Depuis un peu moins d’une décennie le duo plus qu’alternatif des Kills déverse son rock crasseux, minimaliste mais ô combien jouissif pour qui arrive capter l’essence de ce groupe unique en son genre. Plutôt discret dans les premières années, le groupe est passé à l’échelon supérieur depuis l’excellentissime MIDNIGHT BOOM (2008) et depuis que nos deux personnages sont presque devenu des « people ». Jamie Hince est connu désormais pour être le petit copain et futur mari de Kate Moss. Sympa. Et la belle Alison Mosshart a connu un grand succès auprès de Jack White avec les Dead Weather. Leur retour est un événement presque aussi important que le mariage du prince William… enfin à nos yeux et sans doute à toi lecteur qui s’intéresse à cette musique de drogué.

 

Plus lisse, plus propre, moins sensuel, moins sexuel…

 

Les premiers prémices de BLOOD PRESSURES entendus à la radio étaient plutôt bons. Le single "Satellite" paraissait déjà comme une évidence et dans la pure veine des Kills. En tout cas dans la suite logique de MIDNIGHT BOOM avec toujours cette décadence dans le rythme et dans le riff crasseux. A l’arrivée de l’album, peu de titres ressortent véritablement du lot.

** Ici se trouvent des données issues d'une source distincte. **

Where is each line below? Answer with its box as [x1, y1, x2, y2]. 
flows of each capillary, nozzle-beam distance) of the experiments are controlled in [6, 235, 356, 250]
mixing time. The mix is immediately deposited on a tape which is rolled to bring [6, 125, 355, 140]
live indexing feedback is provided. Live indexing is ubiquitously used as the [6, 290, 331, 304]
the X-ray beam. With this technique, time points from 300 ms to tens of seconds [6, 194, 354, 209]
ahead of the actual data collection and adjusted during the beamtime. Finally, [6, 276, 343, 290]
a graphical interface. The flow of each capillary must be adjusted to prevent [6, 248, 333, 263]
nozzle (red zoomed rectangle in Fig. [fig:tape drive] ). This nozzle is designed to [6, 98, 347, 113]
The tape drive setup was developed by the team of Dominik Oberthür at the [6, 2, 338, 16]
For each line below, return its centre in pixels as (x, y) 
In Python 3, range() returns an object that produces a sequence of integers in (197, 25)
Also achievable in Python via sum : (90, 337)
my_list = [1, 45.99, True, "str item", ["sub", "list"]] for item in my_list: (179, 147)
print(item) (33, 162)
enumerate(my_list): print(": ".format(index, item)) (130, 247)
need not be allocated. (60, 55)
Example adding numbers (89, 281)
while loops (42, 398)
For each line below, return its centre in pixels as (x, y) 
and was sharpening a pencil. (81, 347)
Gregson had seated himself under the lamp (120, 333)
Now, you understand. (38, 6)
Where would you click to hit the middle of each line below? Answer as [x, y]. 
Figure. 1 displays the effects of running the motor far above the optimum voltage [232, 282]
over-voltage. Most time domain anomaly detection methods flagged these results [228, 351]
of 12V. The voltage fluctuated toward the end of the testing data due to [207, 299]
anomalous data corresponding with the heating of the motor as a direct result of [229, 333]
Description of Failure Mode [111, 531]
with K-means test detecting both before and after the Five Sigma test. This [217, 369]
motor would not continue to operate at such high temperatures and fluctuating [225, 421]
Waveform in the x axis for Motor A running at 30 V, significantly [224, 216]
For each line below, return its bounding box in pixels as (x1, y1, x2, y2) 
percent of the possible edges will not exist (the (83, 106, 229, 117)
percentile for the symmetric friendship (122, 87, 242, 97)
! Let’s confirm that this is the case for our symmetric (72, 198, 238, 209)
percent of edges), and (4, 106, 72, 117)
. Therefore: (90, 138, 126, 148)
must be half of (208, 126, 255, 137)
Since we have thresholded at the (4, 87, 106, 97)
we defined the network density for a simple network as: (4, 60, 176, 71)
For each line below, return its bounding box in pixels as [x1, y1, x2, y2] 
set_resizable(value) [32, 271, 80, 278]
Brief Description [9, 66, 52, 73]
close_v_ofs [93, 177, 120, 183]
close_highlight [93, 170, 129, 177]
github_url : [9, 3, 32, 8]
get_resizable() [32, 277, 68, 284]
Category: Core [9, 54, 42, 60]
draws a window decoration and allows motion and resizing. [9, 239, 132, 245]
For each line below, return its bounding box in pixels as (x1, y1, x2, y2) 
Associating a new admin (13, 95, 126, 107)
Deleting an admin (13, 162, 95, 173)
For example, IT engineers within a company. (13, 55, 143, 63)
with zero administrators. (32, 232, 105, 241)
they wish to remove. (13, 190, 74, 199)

L’envoûtant et cérémonial "The Last Goodbye" se démarque toutefois avec sa jolie petite mélodie et son air mélancolique. "DNA" sonne bien avec sa touche bluesy-rock, mais pour le reste il faut plusieurs écoutes attentives afin d’être bien dedans. Et encore ! Au fil des écoutes, il n’y a pas cette magie qui apparaît généralement petit à petit. Les puristes apprécieront peut être "Heart Is A Beating Drum" au détriment du plutôt pop "Nail In My Coffin". Le "Wild Charms" chanté par Jamie pourra éventuellement divertir quelques inconditionnels de rock anglais à la sauce Lenon. Mais voilà, pour le reste on ne s’envole pas dans les paradis artificiels que les Kills ont pu construire par le passé. Plus lisse, plus propre, moins sensuel, moins sexuel, quelque chose a changé. "Pots And Pan" qui clôt se BLOOD PRESSURES sauve la fin du disque, car les deux titres précédents sont clairement en dessous de la moyenne. 

 

 

L’album dans son ensemble est agréable, il est même bien foutu. Il est clair cependant que la direction artistique du groupe a changé. Pour les inconditionnels de NO WOW la pilule va être dure à avaler. BLOOD PRESSURES est peut-être plus accessible pour un large public… c’est bien ça qu’on reproche… Tout un chacun est en droit de se poser les questions qui lui brûlent les lèvres. Le duo s’est-il essoufflé ? Les Dead Weather ont-il tué les Kills ? Le groupe a-t-il un avenir ? On espère sincèrement retrouver la pêche et l’énergie que l’on peut voir lors des prestations scéniques, malheureusement pas de date en Suisse pour l’instant.